> Dataset entries:
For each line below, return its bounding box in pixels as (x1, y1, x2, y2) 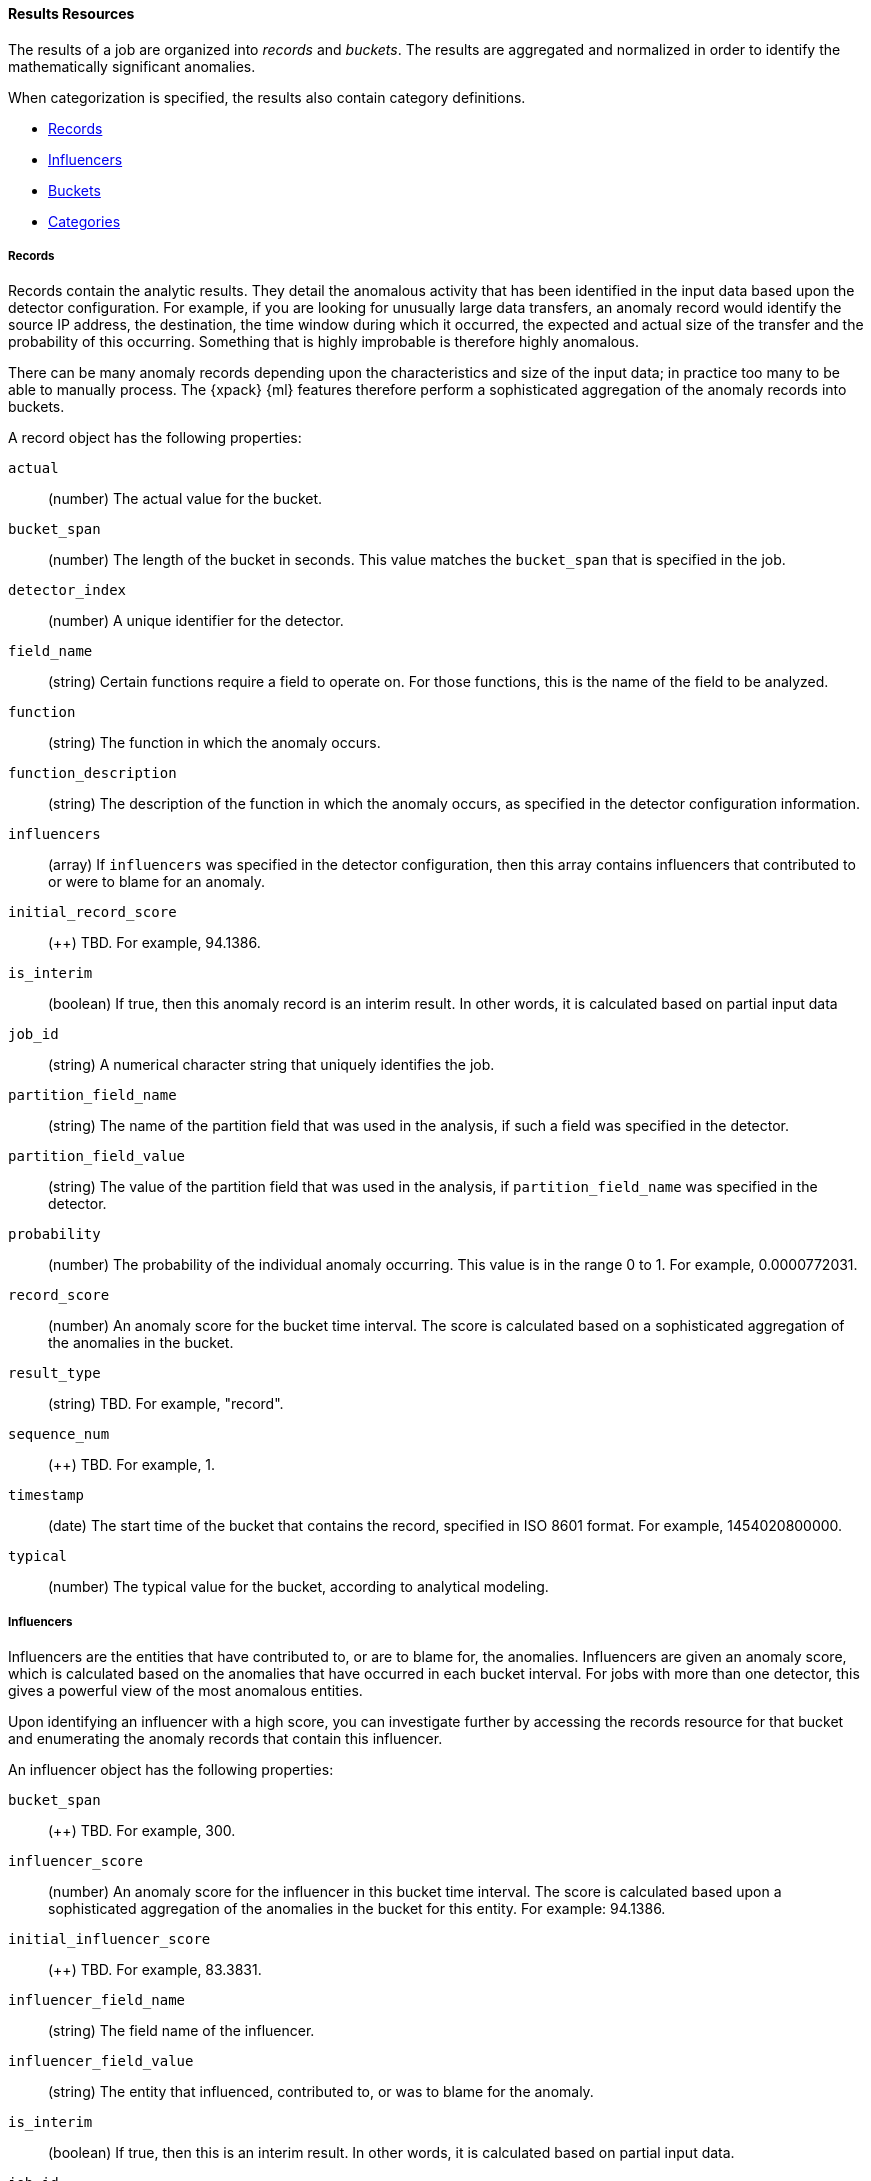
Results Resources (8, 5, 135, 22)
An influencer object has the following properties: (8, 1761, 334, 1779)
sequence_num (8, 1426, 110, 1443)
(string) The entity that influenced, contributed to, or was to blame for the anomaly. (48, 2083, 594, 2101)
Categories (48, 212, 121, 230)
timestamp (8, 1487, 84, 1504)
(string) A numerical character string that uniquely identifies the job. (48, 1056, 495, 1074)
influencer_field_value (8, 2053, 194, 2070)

* * *

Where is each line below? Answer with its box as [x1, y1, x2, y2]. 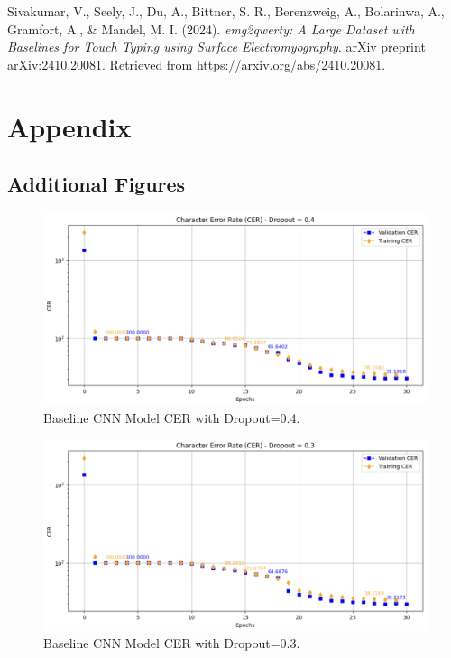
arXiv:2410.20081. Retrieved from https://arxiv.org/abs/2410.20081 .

> What you have to do: Among the entries above, find the line with "Categories (48, 212, 121, 230)" and the line with "influencer_field_value (8, 2053, 194, 2070)"; give again exactly these two lines and all lines between them.

> Result of this exercise:
Categories (48, 212, 121, 230)
timestamp (8, 1487, 84, 1504)
(string) A numerical character string that uniquely identifies the job. (48, 1056, 495, 1074)
influencer_field_value (8, 2053, 194, 2070)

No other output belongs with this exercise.